Feminist parenting isn't about color, or even toy, choices. It's about balancing your child's interests in one hand and putting all choices on the table in the other.
So, does that make my toy buying choice a feminist one? Absolutely not. It means I’m following my daughter’s interests. And if she was a princess loving, pink and purple wearing girl, I’d be in that bakery Lego buying aisle in a heartbeat.
K.M. O’Sullivan writes about feminism, politics, parenting, and more on her blog, Slightly Askew Woman. Awhile back, she said, quite succinctly, “Feminism means all options on the table.”
That line really struck me – in its simplicity, and its truth.

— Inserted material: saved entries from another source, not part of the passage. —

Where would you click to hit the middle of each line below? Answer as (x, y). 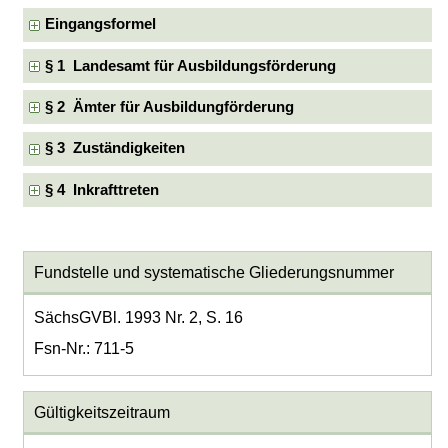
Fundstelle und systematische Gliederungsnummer (213, 272)
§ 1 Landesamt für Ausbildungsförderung (191, 65)
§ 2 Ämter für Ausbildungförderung (170, 106)
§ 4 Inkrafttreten (102, 189)
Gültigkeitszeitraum (101, 412)
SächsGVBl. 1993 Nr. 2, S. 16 (138, 317)
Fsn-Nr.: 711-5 (83, 348)
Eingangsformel (101, 24)

We owe it to our girls (and our boys, yes, but that’s another post for another time) to not box them in in any way. And if a brand that’s geared toward girls would make them happy and enrich their play choices. Why not buy it?
But my girl already wants to build Legos, so I wonder if the need is there for me to buy her a building set geared toward girls? If her interest is already piqued, if she already thinks that Legos are for her, what would be the point of buying “girl Legos” for her?
In reality, none.
Because feminist parenting isn't about color, or even toy, choices. It's about balancing your child's interests in one hand and putting all choices on the table in the other.
(*Epilogue: We bought the treehouse Legos, and she rocked them.)